TASK PROMPT -> Line by line, repeat the material below exactly and skip the images.

[RAW DATA]

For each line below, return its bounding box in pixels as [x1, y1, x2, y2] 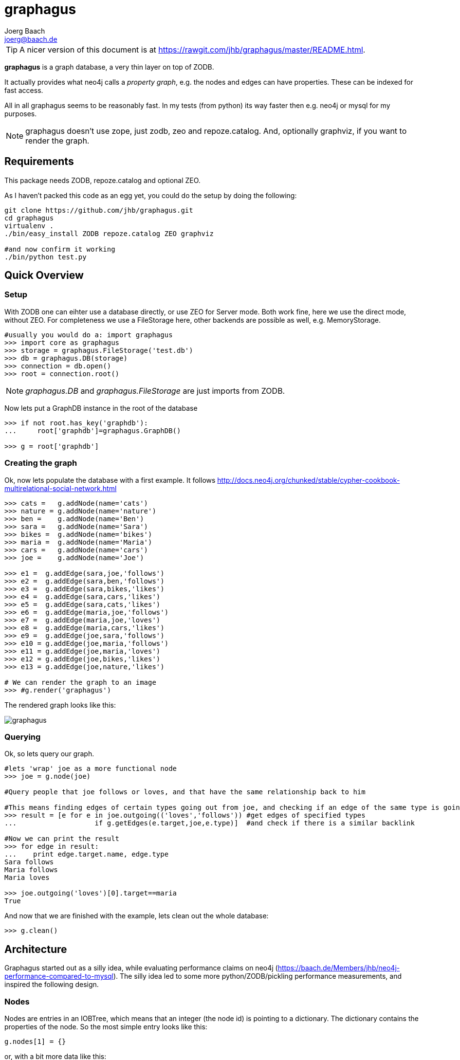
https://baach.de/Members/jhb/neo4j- [277, 964, 400, 972]
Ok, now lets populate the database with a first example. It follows [4, 475, 216, 484]
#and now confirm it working [4, 245, 115, 253]
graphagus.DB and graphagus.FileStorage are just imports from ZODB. [25, 385, 285, 396]
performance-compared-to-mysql [4, 972, 113, 981]
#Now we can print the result [4, 835, 120, 843]
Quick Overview [4, 269, 84, 282]
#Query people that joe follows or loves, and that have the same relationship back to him [4, 788, 366, 796]

[/RAW DATA]

WRITTEN RESPONSE ->
For each line below, return its bounding box in pixels as [x1, y1, x2, y2] 
https://baach.de/Members/jhb/neo4j- [277, 964, 400, 972]
Ok, now lets populate the database with a first example. It follows [4, 475, 216, 484]
#and now confirm it working [4, 245, 115, 253]
graphagus.DB and graphagus.FileStorage are just imports from ZODB. [25, 385, 285, 396]
performance-compared-to-mysql [4, 972, 113, 981]
#Now we can print the result [4, 835, 120, 843]
Quick Overview [4, 269, 84, 282]
#Query people that joe follows or loves, and that have the same relationship back to him [4, 788, 366, 796]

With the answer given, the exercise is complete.